I don't think this is about your daughter, but about you.
Hmm, I appreciate your comment but I definitely disagree. I was also raised with "old fashioned values." My parents were married for a few years before their first child was born and then stayed together for 40 years until my father died of cancer. My brother and sister also do not have children because they've never been married. That being said, things happen. My brother and I do both live with our significant others, much to the dismay of our parents. My father wouldn't even come visit me in my home that I lived in with my ex-bf because I was living with him out of wedlock. So, raising your child with old-fashioned values doesn't necessarily mean that they're going to do the same as you. I can name many people I know that were raised with old fashioned values and went on to not have children until they were married. However, not one of them waited until marriage to have sex the first time and many of them had unplanned pregnancies which resulted in abortions (at least one, sometimes more) because they didn't want to feel the burden of judgement that may be cast upon them by their family and their parents never found out. So, their old fashioned values may have prevented them from having children, but it certainly didn't prevent them from doing other things that weren't very old fashioned. I didn't believe in abortion for my own situation (not offense to anyone else who's had one, I've supported friends who have gone through them - I just don't believe in it for me), although trust me, it would have been an easy answer for me when I realized that I was going to have to deal with all this. Maybe not in the long run though.
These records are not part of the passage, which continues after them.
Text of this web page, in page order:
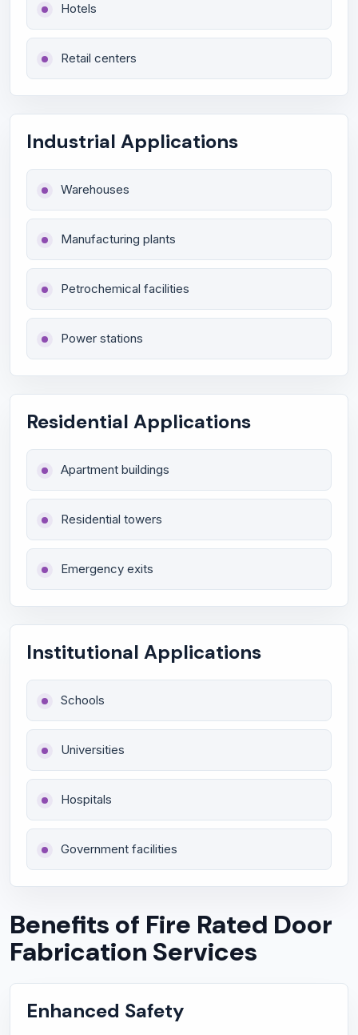
Hotels
Retail centers
Industrial Applications
Warehouses
Manufacturing plants
Petrochemical facilities
Power stations
Residential Applications
Apartment buildings
Residential towers
Emergency exits
Institutional Applications
Schools
Universities
Hospitals
Government facilities
Benefits of Fire Rated Door
Fabrication Services
Enhanced Safety
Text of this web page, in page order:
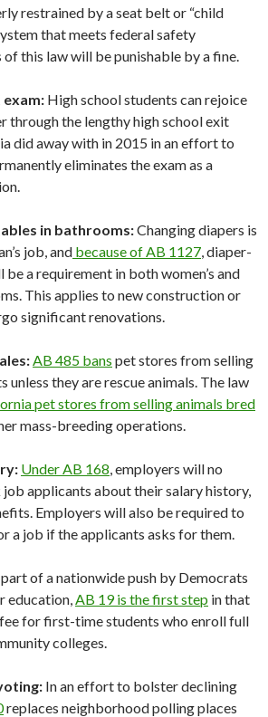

This has nothing to do with me. If I had cared that much about my family's (or anyone else's) judgement of having premarital sex, I would never have told them that I was living with current boyfriend, much less my ex. I feel like I made a bad decision by staying with an addict and then getting pregnant (accidental or not) by him. I feel like these are things that can't be changed. I just don't want to make it worse for her by also making her bear the burden of my mistakes in other ways (i.e, being born out of wedlock). I don't want her future to ever be tainted because of something I didn't do that I NOW have control over (since I don't have control over the mistakes I've already made). If she wants to run for president, I want her to be able to do that without being told that she can't because she doesn't represent "family values." If she shows her birth certificate to a new employer (for tax reasons), I don't want her to feel ashamed in front of her new employer because it lists her parents as unmarried. As a matter of fact, if I could get married for one day (the day that she was born), I'd be okay with that. Is that ridiculous? Yes, I'm sure of it. Are these irrational fears, especially given the fact that so many people are born out of wedlock nowadays? Yes, probably. But, that's how much I fear the offchance that she's going to be judged by society for something that I've done. Hopefully, that clarifies the reason behind my desire to get married before she's born. Let me add, though, that since I've discussed this on this post and heard the experiences of other people, I'm beginning to realize exactly how ridiculous and irrational I'm being. I just don't want to make any more mistakes, for her sake.